Kahvaltıya indiklerinde Sirius ve James'in ellerinde kitap görmeyi planlamıyorlardı. Kızlar yeni günün merakı ile yanıp tutuşuyorlarken bu görüntü ikisini de şaşırmıştı. Potter ve Black ikilisi final haftasında bile kitap tuttuğu sık bir etkinlik değildi.

Zeynep dün gece uyandırılmadığı için biraz bile olsa kırgın sayılırdı. Uyandırılmak onun için önemsenme meselesiydi. Ama bir yandan da bu fikrim tam zıttını savunan Eylül vardı.

Eylül'e göre çocukların uyandırması gerçekten de sinir bozucu bı olaydı. Gece üçte birini uyandıracak kadar kötü bir olay olmadığı sürece bunu yapmak düşüncesizlik veya kişiyi umursamamaktı.

Yani kızlar bu konuda oldukça farklı iki görüşü savunuyor, ikisi de kendilerinin daha kötü durumda olduğunu düşünüyordu.

"Günaydın." Çapulcular'dan hemen sonra kızlar da günaydın dileklerini ilettiler. Eylül hemen lafa daldı, daha fazla beklemek istemeden. Sinirli denebilirdi haline.

"Dün benden ne istiyordunuz?"

James reçelli turtasindan aldığı devasa boyuttaki lokmayı hızlı bir şekilde çiğnemeye başladı. Öğütmek için her şeyi yapıyordu. Sirius ise dünden sonra kıza çok ayıp olduğunu düşündüğünden daha fazla bu konu hakkında konuşmak istemiyor, bu konuşup açıklama yapma işi James'e paslıyordu.

"Dediğimiz gibi Slytherin binasındakilere şaka yapacağız. Özellikle şakamızın kurbanı Sümsükus olacak. Değil mi Patiayak?" James kahkaha patlattı.

Eylül ve Zeynep birbirlerine kısa bir bakış attılar. Bu iş hoş değildi. Eylül hiçbir zaman Severus'a yapılan zorbalığı mantıklı bulmuyordu, ki kendisi de kendi hayatında bir hayli zorba olmasına rağmen.

"Ben yokum." Net bir cevaptı. Yok olmak. Eylül bu işin bı parçası olmak istemiyordu.

"Ne niye? Hem çok eğlenceli olacak. Söz veriyoruz, değil mi Patiayak? Sen de bir şey söylesene.! Hem Grace okeydir. Değil mi?"

"James.. Kızı zorlamayalım." Sirius kızla muhatap olmaktan adeta çekiniyor gibiydi. Kız ona baktığında gözlerini hemen çekiyor tekrardan tabağına odaklanıyordu.

"Şakayı başka birine yaparsanız tamam ama başka türlü ben yokum."

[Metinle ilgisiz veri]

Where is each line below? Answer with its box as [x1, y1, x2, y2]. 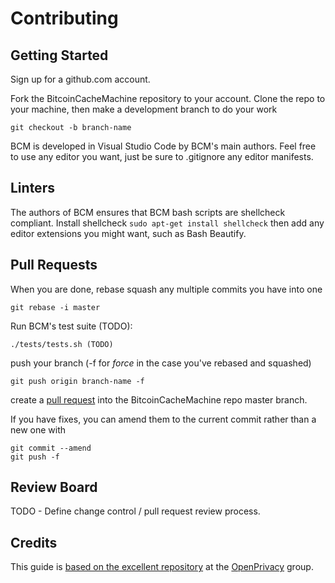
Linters [10, 180, 55, 197]
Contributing [10, 7, 119, 30]
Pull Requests [10, 257, 98, 274]
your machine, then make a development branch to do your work [10, 103, 278, 115]
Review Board [10, 479, 98, 496]
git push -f [10, 452, 60, 462]
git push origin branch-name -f [10, 376, 145, 386]
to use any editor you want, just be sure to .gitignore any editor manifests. [10, 151, 314, 162]
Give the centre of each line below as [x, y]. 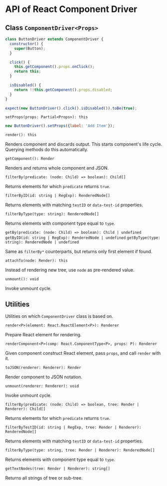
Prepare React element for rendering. [43, 335]
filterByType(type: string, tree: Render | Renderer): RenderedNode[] [80, 450]
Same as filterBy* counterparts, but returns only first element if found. [79, 252]
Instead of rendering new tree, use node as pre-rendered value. [70, 270]
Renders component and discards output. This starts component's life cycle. [84, 144]
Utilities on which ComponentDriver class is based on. [59, 316]
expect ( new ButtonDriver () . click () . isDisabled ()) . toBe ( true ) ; [71, 108]
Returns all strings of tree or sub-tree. [44, 478]
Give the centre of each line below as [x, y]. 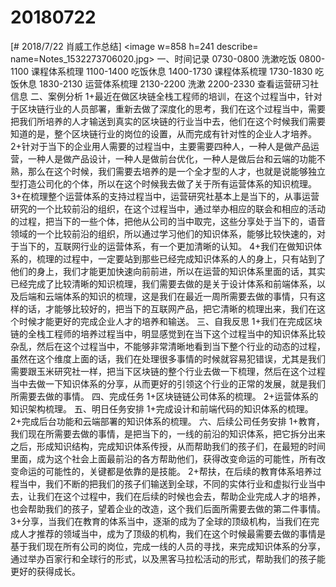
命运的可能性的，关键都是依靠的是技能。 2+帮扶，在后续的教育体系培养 [165, 471]
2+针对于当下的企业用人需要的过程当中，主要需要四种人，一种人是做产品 [160, 146]
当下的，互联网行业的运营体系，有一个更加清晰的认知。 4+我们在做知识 [166, 246]
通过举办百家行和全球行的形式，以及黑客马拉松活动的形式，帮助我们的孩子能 [168, 558]
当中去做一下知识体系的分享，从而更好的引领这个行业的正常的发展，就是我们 [168, 383]
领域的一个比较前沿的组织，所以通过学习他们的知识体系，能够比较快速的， [163, 233]
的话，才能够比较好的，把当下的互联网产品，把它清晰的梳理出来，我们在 [167, 308]
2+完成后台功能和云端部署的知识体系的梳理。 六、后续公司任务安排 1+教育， [167, 421]
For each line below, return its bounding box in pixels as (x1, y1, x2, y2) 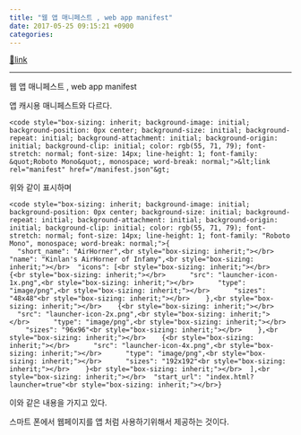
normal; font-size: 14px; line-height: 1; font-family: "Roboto (45, 231, 291, 240)
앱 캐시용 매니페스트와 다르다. (9, 100, 113, 111)
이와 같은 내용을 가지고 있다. (9, 397, 107, 408)
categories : (9, 30, 54, 39)
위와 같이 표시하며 (9, 182, 72, 193)
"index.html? (205, 373, 254, 382)
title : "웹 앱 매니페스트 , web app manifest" (9, 13, 173, 22)
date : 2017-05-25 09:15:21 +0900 (9, 22, 134, 30)
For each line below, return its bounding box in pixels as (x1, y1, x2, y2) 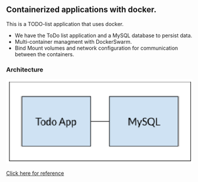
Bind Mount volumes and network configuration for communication (14, 44, 178, 51)
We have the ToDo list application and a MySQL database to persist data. (14, 32, 193, 39)
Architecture (6, 65, 44, 73)
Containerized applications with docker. (6, 5, 157, 15)
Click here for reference (6, 170, 64, 177)
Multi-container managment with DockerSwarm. (14, 38, 132, 45)
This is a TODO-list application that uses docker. (6, 20, 124, 27)
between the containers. (14, 50, 74, 58)
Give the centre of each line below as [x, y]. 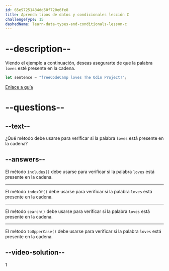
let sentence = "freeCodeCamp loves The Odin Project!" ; [66, 78]
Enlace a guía [19, 87]
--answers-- [25, 159]
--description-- [38, 49]
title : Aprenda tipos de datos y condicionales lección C [67, 15]
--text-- [18, 126]
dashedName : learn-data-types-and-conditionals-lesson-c [66, 24]
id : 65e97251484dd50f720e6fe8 [37, 10]
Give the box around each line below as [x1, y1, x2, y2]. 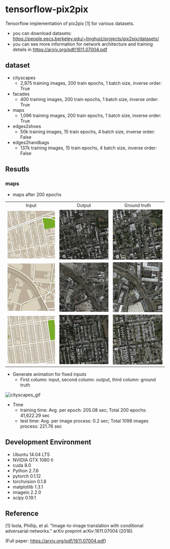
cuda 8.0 [12, 462, 31, 468]
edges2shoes [12, 123, 41, 129]
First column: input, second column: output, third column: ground [20, 376, 156, 382]
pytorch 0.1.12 [12, 473, 41, 479]
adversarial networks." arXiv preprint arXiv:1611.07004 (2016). [5, 528, 134, 534]
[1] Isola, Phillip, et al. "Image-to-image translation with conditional [5, 523, 144, 529]
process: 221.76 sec [20, 423, 62, 429]
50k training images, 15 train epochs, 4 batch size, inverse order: [20, 128, 155, 135]
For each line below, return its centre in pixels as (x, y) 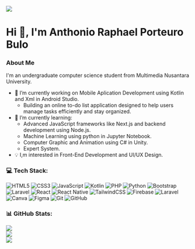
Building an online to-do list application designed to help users (98, 106)
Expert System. (41, 149)
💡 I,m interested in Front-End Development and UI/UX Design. (89, 155)
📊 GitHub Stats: (29, 213)
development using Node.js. (57, 130)
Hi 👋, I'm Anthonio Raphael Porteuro (95, 32)
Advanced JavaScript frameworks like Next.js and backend (94, 124)
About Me (20, 63)
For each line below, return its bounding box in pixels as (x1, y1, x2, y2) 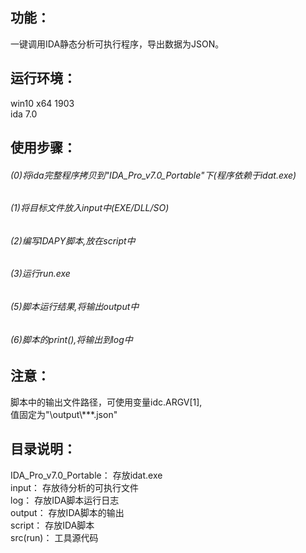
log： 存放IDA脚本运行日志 (10, 494, 120, 506)
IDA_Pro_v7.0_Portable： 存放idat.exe (10, 469, 163, 481)
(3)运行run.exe (10, 268, 71, 280)
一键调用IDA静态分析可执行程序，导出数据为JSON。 (10, 38, 225, 50)
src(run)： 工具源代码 (10, 531, 99, 543)
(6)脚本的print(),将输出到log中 (10, 333, 133, 345)
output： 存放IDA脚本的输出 (10, 506, 125, 518)
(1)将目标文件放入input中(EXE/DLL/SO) (10, 202, 170, 214)

"Off. Tamam, bari Malfoy'a yapalım. O da çok eğlenceli olur. Hem ayrıca sen neden bu Sümsükus'un koruyucu meleği oldun bir anda?" James hem kızı hem de kendini ortak bir kişiye ikna etmeye çalışıyordu. Ayrıca neden bu Sümsükus'u önemsediğini anlamıyordu.

"O olur, dimi Zeyn- Grace?" Eylül az kalsın her şeyi batırıyordu ki son anda topladı. Kimse de yaptığı hatayı takmamıştı.

"Sarar..." Zeynep sadece bunu söyledi ve Remus ile olan derin muhabbetine devam etti. Büyük ihtimalle daha neyden bahsettiklerini bile bilmiyor sadece onaylaması gerektiğini düşündüğü için onaylıyordu.

"Bu arada benden istediğiniz ne? Daha doğrusu şaka ne?"

"Şaka şu ki saçlarına yaptığımız özel bir karışım var. Mükemmel bir sonuç alacaklarını garanti ediyorum. Hahaaha onu gizlice banyolarına koyacağız. Tabii sen bize iksirde yardım etmek istersen."

"Belatrix. Asıl Belatrix'e yapalım. O kıvırcık aslan yelesi olan çirkin saçları belki düzelir." Eylül şakayı duyduğu gibi aklında tek bir kişi belirdi. Belatrix. Ona sataşmak her şeyden fazla zevk veriyordu.

Eylül be Belatrix uyumu gerçekten de ilginçti. İkisi de kendi binalarının en çok özelliğini taşıyan kişilerdi. Ayrıca ikisi de gerçekten de deli gibiydi. Beratix günlük hayatında bunu benimsese de bu Eylül'de sadece sinirlendiğinde ortaya çıkan bir benzerlikti.

  Kısa bir münakaşadan sonra grup bu şakayı iki kişiye yapmaya karar kıldı. Lucius Malfoy ve Belatrix.

  Çok özlü iksiri yapmak herkesin harcı değildi. Çok özlü iksir ise bir hayli zor bir iksirdi.

Eylül çocukların önünden kitabı aldı ve Zeynep ile arasına koydu. Zeynep Remus ile olan konuşmasını bitirmişti. Remus kendi kitabına gömülürken Zeynep ile Eylül önlerindeki iksir kitabına baktılar.

  Çok Özlü Iksir
  Bir insan içicinin geçici olarak başka bir kişinin şeklini almasına izin verir.
  
  Malzemeler:
Zarkanatlı Sinekler
Sülükler
Toz haline getirilmiş İki Boynuzlu Bir Atın Boynuzu
Çobandeğneği
Hardalotu
Yüzülmüş doğranmış Kanguru Derisi
Birinin dönüşmek istediği kişiden bir kısmı

Eylul önünde açık olan sayfaya iki saniye göz gezdirdi. Bu iksirin kilit noktası Hardalotu'ydu. Dolunay'da toplanmış olması gerekiyordu bu Hardalotu'larının.

"Bu losteyi görüyor musunuz? Bunları bir şekilde elde ederiz lakin küçük bir sorun var. Bu iksiri eğer bir ay sonraya istemiyorsanız bir şekilde Hardalotu bulamanız gerek."

James hızlıca kafa salladı. "Bunda ne var? Bulduk say."

"Ben olsam emin olmazdım. Bu Hardalotu'larının dolunayda toplanmış olması gerek." Zeynep hala James'e karşı biraz tripliydi. Onunla bu kadar az iletişimde olması onu içten içe deli ediyordu.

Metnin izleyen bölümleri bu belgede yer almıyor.